* [Exercise description]:
Output the listing word for word, minus pictures.

* [Supplied data]:
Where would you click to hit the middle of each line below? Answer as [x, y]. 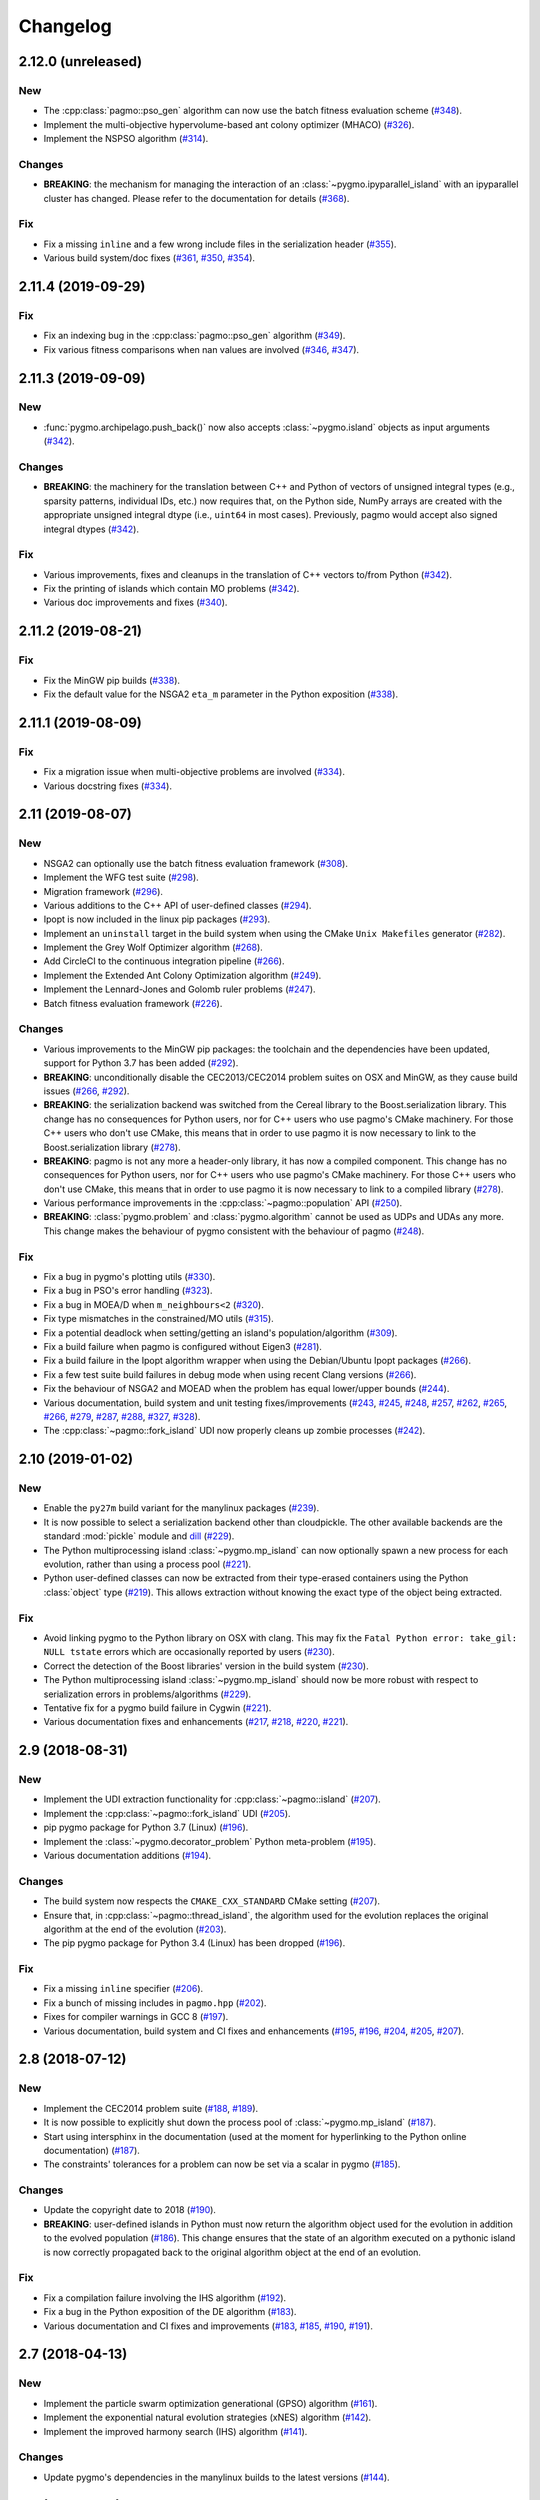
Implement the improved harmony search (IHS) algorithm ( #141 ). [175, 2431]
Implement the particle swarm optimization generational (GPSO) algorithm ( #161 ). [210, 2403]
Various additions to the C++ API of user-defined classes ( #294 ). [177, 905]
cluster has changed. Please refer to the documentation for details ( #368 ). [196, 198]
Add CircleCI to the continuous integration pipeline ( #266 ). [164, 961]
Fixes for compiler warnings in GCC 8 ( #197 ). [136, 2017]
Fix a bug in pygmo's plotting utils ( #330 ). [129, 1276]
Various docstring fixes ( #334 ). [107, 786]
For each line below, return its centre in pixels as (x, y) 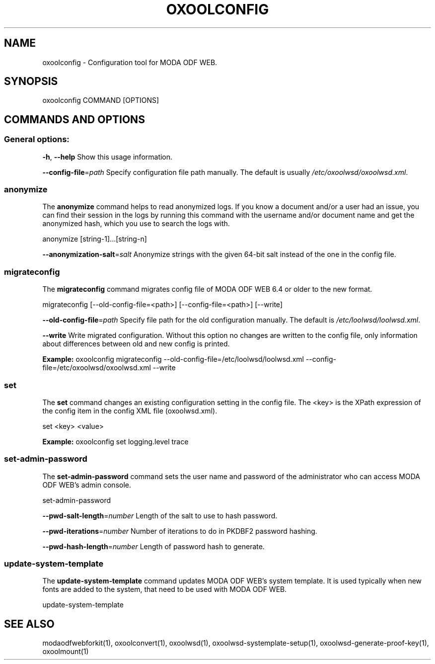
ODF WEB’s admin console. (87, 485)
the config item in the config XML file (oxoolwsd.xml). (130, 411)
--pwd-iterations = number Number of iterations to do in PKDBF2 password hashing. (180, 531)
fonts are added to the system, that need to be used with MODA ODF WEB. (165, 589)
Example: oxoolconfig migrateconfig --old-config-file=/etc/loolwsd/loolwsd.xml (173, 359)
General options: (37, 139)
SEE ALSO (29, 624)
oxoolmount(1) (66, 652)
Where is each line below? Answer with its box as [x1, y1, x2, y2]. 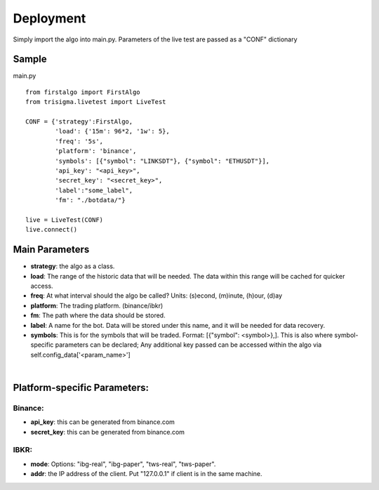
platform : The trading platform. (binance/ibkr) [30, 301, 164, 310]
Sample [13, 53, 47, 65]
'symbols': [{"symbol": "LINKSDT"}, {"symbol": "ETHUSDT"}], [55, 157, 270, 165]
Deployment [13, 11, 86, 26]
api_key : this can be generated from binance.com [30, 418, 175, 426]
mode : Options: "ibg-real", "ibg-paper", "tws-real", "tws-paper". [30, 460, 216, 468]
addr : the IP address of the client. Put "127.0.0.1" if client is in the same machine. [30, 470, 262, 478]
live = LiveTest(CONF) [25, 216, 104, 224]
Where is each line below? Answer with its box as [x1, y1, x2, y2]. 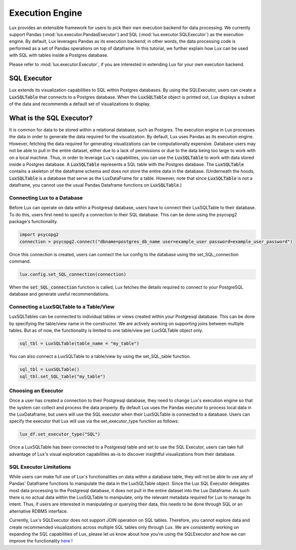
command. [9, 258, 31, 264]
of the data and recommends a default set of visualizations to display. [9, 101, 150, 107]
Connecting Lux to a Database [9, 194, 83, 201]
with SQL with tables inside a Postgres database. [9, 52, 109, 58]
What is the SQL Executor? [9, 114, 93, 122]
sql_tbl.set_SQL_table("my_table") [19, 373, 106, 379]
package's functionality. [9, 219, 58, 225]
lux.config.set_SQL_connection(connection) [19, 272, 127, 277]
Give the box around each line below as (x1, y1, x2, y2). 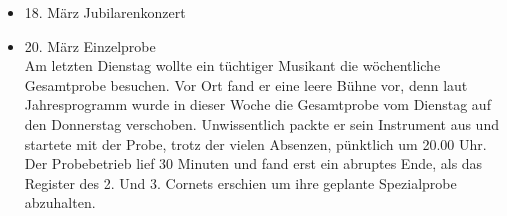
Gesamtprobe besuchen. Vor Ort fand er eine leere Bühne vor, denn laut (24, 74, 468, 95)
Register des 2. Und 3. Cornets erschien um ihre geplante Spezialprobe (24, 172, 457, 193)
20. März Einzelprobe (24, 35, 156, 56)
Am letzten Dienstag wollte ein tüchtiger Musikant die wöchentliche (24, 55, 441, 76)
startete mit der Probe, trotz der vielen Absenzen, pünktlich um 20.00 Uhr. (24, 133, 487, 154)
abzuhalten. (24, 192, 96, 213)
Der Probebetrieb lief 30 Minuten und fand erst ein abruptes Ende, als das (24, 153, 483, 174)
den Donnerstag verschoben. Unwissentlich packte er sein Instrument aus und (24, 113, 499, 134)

* [Output of the task]:
Where would you click to hit the middle of each line below? Answer as [x, y]. 
Implement the improved harmony search (IHS) algorithm ( #141 ). [175, 2431]
Implement the particle swarm optimization generational (GPSO) algorithm ( #161 ). [210, 2403]
Various additions to the C++ API of user-defined classes ( #294 ). [177, 905]
cluster has changed. Please refer to the documentation for details ( #368 ). [196, 198]
Add CircleCI to the continuous integration pipeline ( #266 ). [164, 961]
Fixes for compiler warnings in GCC 8 ( #197 ). [136, 2017]
Fix a bug in pygmo's plotting utils ( #330 ). [129, 1276]
Various docstring fixes ( #334 ). [107, 786]
For each line below, return its centre in pixels as (x, y) 
ODF WEB’s admin console. (87, 485)
the config item in the config XML file (oxoolwsd.xml). (130, 411)
--pwd-iterations = number Number of iterations to do in PKDBF2 password hashing. (180, 531)
fonts are added to the system, that need to be used with MODA ODF WEB. (165, 589)
Example: oxoolconfig migrateconfig --old-config-file=/etc/loolwsd/loolwsd.xml (173, 359)
General options: (37, 139)
SEE ALSO (29, 624)
oxoolmount(1) (66, 652)
Where is each line below? Answer with its box as [x1, y1, x2, y2]. 
platform : The trading platform. (binance/ibkr) [30, 301, 164, 310]
Sample [13, 53, 47, 65]
'symbols': [{"symbol": "LINKSDT"}, {"symbol": "ETHUSDT"}], [55, 157, 270, 165]
Deployment [13, 11, 86, 26]
api_key : this can be generated from binance.com [30, 418, 175, 426]
mode : Options: "ibg-real", "ibg-paper", "tws-real", "tws-paper". [30, 460, 216, 468]
addr : the IP address of the client. Put "127.0.0.1" if client is in the same machine. [30, 470, 262, 478]
live = LiveTest(CONF) [25, 216, 104, 224]
Where is each line below? Answer with its box as [x1, y1, x2, y2]. 
command. [9, 258, 31, 264]
of the data and recommends a default set of visualizations to display. [9, 101, 150, 107]
Connecting Lux to a Database [9, 194, 83, 201]
with SQL with tables inside a Postgres database. [9, 52, 109, 58]
What is the SQL Executor? [9, 114, 93, 122]
sql_tbl.set_SQL_table("my_table") [19, 373, 106, 379]
package's functionality. [9, 219, 58, 225]
lux.config.set_SQL_connection(connection) [19, 272, 127, 277]
Give the box around each line below as (x1, y1, x2, y2). 
Gesamtprobe besuchen. Vor Ort fand er eine leere Bühne vor, denn laut (24, 74, 468, 95)
Register des 2. Und 3. Cornets erschien um ihre geplante Spezialprobe (24, 172, 457, 193)
20. März Einzelprobe (24, 35, 156, 56)
Am letzten Dienstag wollte ein tüchtiger Musikant die wöchentliche (24, 55, 441, 76)
startete mit der Probe, trotz der vielen Absenzen, pünktlich um 20.00 Uhr. (24, 133, 487, 154)
abzuhalten. (24, 192, 96, 213)
Der Probebetrieb lief 30 Minuten und fand erst ein abruptes Ende, als das (24, 153, 483, 174)
den Donnerstag verschoben. Unwissentlich packte er sein Instrument aus und (24, 113, 499, 134)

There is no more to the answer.